* TASK PROMPT *
What is needed here is every line of the records that includes "phases".

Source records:
####################
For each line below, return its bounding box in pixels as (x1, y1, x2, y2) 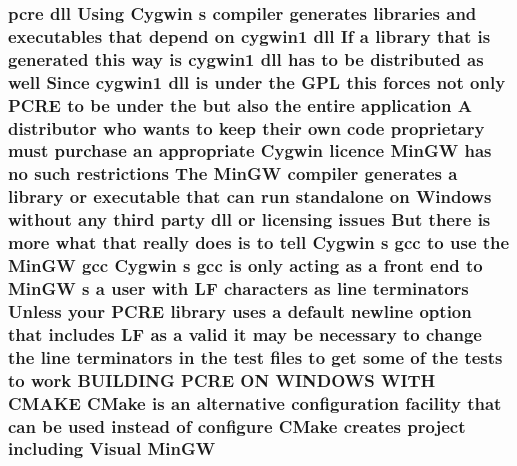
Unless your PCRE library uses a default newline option (8, 298, 472, 323)
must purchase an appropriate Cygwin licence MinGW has (8, 138, 492, 163)
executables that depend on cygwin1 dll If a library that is (8, 23, 491, 48)
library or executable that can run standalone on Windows (8, 184, 492, 209)
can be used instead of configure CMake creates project (8, 413, 466, 438)
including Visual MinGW (8, 436, 216, 461)
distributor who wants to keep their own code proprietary (8, 115, 485, 140)
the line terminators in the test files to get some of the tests (8, 344, 503, 369)
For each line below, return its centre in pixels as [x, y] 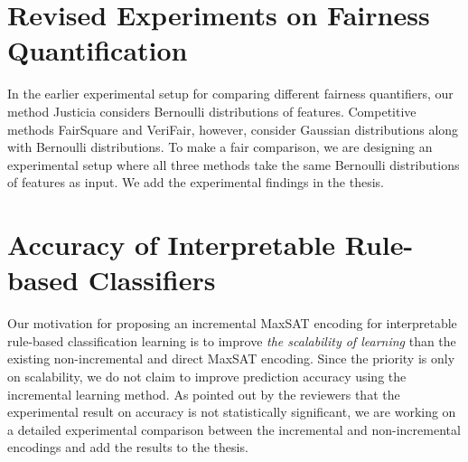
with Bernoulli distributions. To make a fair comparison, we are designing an [220, 147]
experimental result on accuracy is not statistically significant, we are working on [232, 412]
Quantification [98, 50]
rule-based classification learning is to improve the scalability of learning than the [232, 340]
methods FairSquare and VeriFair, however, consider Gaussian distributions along [233, 129]
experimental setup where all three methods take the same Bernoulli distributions [234, 164]
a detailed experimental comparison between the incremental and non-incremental [234, 429]
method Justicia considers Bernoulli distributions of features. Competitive [212, 111]
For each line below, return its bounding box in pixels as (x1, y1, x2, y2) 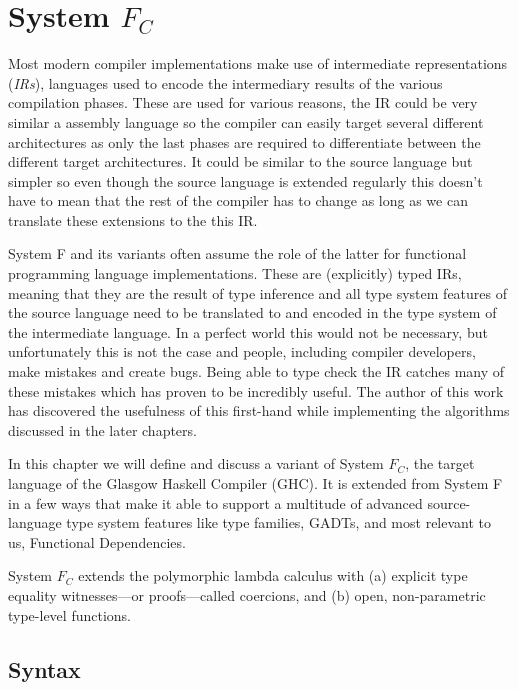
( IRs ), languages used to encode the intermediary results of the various (8, 72, 443, 93)
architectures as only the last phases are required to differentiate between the (8, 131, 481, 152)
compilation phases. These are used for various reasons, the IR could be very (8, 92, 478, 113)
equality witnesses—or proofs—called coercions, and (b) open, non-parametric (8, 584, 486, 605)
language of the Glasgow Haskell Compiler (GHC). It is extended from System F (8, 473, 503, 493)
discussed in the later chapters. (8, 419, 197, 440)
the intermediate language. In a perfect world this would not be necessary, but (8, 321, 488, 342)
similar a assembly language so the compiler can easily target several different (8, 111, 484, 132)
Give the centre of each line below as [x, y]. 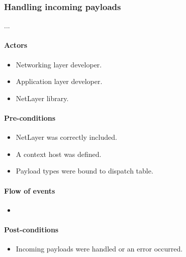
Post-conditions [31, 229]
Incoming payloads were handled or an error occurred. [99, 249]
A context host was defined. [59, 154]
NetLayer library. [42, 98]
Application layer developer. [59, 81]
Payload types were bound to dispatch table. [84, 171]
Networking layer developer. [59, 64]
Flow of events [30, 190]
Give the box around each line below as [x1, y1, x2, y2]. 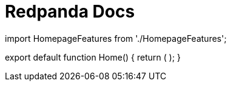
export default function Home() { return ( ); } [5, 51, 181, 62]
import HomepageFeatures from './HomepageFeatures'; [5, 33, 227, 44]
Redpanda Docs [5, 1, 135, 22]
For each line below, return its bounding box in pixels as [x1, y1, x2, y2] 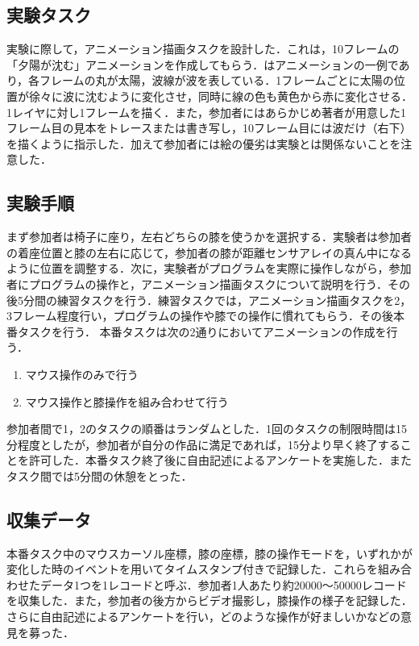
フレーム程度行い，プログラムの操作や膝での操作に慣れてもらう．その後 [11, 307, 393, 324]
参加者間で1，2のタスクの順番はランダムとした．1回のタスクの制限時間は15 [6, 420, 407, 437]
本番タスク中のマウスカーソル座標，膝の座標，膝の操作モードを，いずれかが [6, 544, 413, 561]
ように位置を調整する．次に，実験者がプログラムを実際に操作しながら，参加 [6, 260, 412, 277]
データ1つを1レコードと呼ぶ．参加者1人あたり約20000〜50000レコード [39, 576, 407, 593]
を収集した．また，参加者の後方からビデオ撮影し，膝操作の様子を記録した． [6, 592, 413, 609]
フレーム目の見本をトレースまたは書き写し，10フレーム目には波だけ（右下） [6, 119, 412, 136]
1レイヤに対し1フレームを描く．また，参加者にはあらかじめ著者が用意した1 [6, 103, 406, 120]
####################
* RESULT *
architectures as only the last phases are required to differentiate between the (8, 131, 481, 152)
compilation phases. These are used for various reasons, the IR could be very (8, 92, 478, 113)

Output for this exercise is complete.